Our Expert in Austria
Austria’s criminal procedure framework has entered a new era. The sweeping amendments to the Austrian Code of Criminal Procedure (Strafprozessordnung, StPO) that entered into force on 1 January 2025 have reshaped how prosecutors and the European Public Prosecutor’s Office (EPPO) may seize digital evidence, compel data disclosure and coordinate cross-border investigations. For general counsel, compliance officers and corporate security leads operating in or through Austria, these criminal procedure Austria changes demand an immediate reassessment of internal investigation protocols, evidence-preservation workflows and engagement strategies with authorities. This guide translates the legislative text, EPPO statements and enforcement context into practical, company-facing steps, including checklists, comparison tables and a clear escalation framework, that legal teams can implement now.
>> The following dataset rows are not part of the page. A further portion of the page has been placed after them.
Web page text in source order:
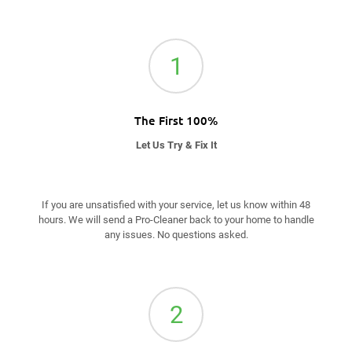
1
The First 100%
Let Us Try & Fix It
If you are unsatisfied with your service, let us know within 48
hours. We will send a Pro-Cleaner back to your home to handle
any issues. No questions asked.
2
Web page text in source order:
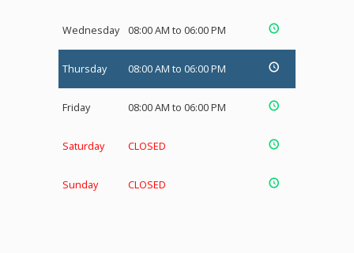
Wednesday 08:00 AM to 06:00 PM
Thursday 08:00 AM to 06:00 PM
Friday 08:00 AM to 06:00 PM
Saturday CLOSED
Sunday CLOSED

The Austrian StPO amendments effective 1 January 2025 introduced revised rules on the seizure and forensic examination of data carriers, new court-authorisation requirements for accessing digital communications, and tighter procedural safeguards that affect both domestic prosecutors and the EPPO. The EPPO publicly flagged concerns that certain provisions constrain its investigative effectiveness in Austria, signalling that companies may face more complex, multi-channel enforcement requests.
Key takeaways for counsel:
Understanding the chronology of Austria’s criminal procedure changes is essential for determining which version of the StPO applies to a given investigation or enforcement action. The table below outlines the critical milestones that in-house teams need to track.
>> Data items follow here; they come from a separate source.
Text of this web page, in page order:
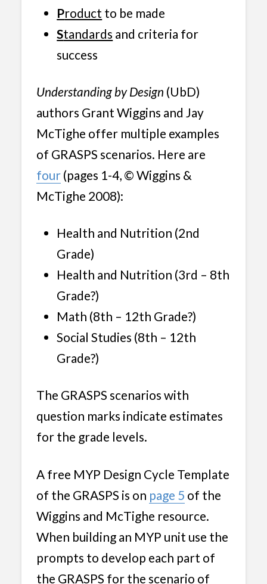
Product to be made
Standards and criteria for
success
Understanding by Design (UbD)
authors Grant Wiggins and Jay
McTighe offer multiple examples
of GRASPS scenarios. Here are
four(pages 1-4, © Wiggins &
McTighe 2008):
Health and Nutrition (2nd
Grade)
Health and Nutrition (3rd – 8th
Grade?)
Math (8th – 12th Grade?)
Social Studies (8th – 12th
Grade?)
The GRASPS scenarios with
question marks indicate estimates
for the grade levels.
A free MYP Design Cycle Template
of the GRASPS is on page 5 of the
Wiggins and McTighe resource.
When building an MYP unit use the
prompts to develop each part of
the GRASPS for the scenario of
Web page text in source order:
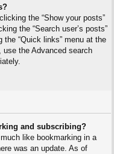
the “Show your posts”
the “Search user’s posts”
“Quick links” menu at the
the Advanced search
and subscribing?
like bookmarking in a
was an update. As of
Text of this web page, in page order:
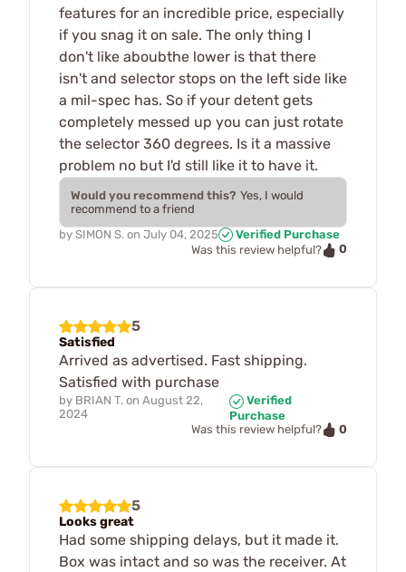
features for an incredible price, especially
if you snag it on sale. The only thing I
don't like aboubthe lower is that there
isn't and selector stops on the left side like
a mil-spec has. So if your detent gets
completely messed up you can just rotate
the selector 360 degrees. Is it a massive
problem no but I'd still like it to have it.
Would you recommend this? Yes, I would
recommend to a friend
by SIMON S. on July 04, 2025
Verified Purchase
Was this review helpful?
0
5
Satisfied
Arrived as advertised. Fast shipping.
Satisfied with purchase
by BRIAN T. on August 22,
2024
Verified
Purchase
Was this review helpful?
0
5
Looks great
Had some shipping delays, but it made it.
Box was intact and so was the receiver. At

| Date | Legislative / Official Act | Practical Effect for Companies |
|---|---|---|
| June 2024 | EPPO public statement on proposed Austrian StPO amendments | EPPO raised early concerns about the potential impact on its investigative capacity in Austria, early signal for corporate compliance teams to monitor developments. |
| Late 2024 | Austrian Parliament (Nationalrat) passed the StPO amendment bill; published in the Federal Law Gazette (Bundesgesetzblatt) | Final legislative text confirmed, companies should begin gap-analysis of existing SOPs against new seizure and authorisation rules. |
| 1 January 2025 | Major Austrian StPO amendments entered into force (consolidated text available on RIS) | Broader rules on seizure of data carriers and amended court-authorisation requirements now apply to all pending and new investigations, immediate SOP updates required. |
| 23 January 2025 | EPPO public statement on Austrian amendments | EPPO formally flagged constraints on its investigative effectiveness, companies may see increased EPPO coordination requests or parallel proceedings. |
| 22 May 2026 | RIS law-list update / latest consolidated StPO text published by Federal Chancellery | Ensure all statutory citations reference the most current consolidated text when advising or responding to authorities. |
The criminal procedure changes Austria enacted through the StPO amendments address several interconnected areas. While the full consolidated text is available on the RIS legal database, the provisions most relevant to corporate operations fall into five categories.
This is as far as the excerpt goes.